When I run test.py from the command line (also in the conda GMS_VENV_PYTHON environment), I get the expected output from test2.py in test.py. When I run the exact same file in Digital Micrograph, I get the response
Subprocess result: '', 'Fatal Python error: Py_Initialize: can't initialize sys standard streams
Traceback (most recent call last):
File "C:\ProgramData\Miniconda3\envs\GMS_VENV_PYTHON\lib\io.py", line 52, in <module>
File "C:\ProgramData\Miniconda3\envs\GMS_VENV_PYTHON\lib\abc.py", line 147
print(f"Class: {cls.__module__}.{cls.__qualname__}", file=file)
^
SyntaxError: invalid syntax
'
This tells me the following (I guess):
The test2.py is called since this is the error output of the subprocess call. So the subprocess.run() function seems to work fine
The paths are in the GMS_VENV_PYTHON environment which is wrong in this case. Since this is test2.py, they should be in the legacy paths
There is a SyntaxError because a f-string (Literal String Interpolation) is used which is introduced with python 3.6. So the executing python version is before 3.6. So the legacy python environment is used.
test2.py uses either use io nor abc (I don't know what to conclude here; are those modules loaded by default when executing python?)
So I guess this means, that the standard modules are loaded (I don't know why, probably because they are always loaded) from the wrong destination.

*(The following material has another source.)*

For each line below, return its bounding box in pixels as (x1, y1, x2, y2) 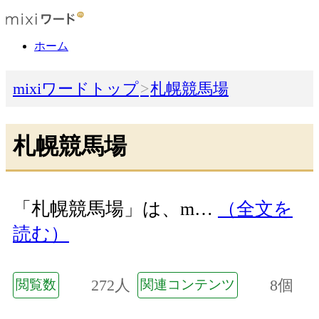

How can I fix this? (See What I've tried > PATH for more details)
What I've tried so far
Encoding
I came across this post "Fatal Python error: Py_Initialize: can't initialize sys standard streams LookupError: unknown encoding: 65001" telling me, that there might be problems with the encoding. I know that Digital Micrograph internally uses ISO 8859-1. I tried to use python -X utf8 and python -X utf8 (test2.py doesn't care about UTF-8, it is ASCII only) as shown below. But neither of them worked
command = ['C:\\ProgramData\\Miniconda3\\envs\\legacy\\python.exe',
"-X", "utf8=0",
os.path.join(os.getcwd(), 'test2.py')]
PATH
As far as I can tell, I think this is the problem. The answer "https://stackoverflow.com/a/31877629/5934316" of the post "PyCharm: Py_Initialize: can't initialize sys standard streams" suggests to change the PYTHONPATH.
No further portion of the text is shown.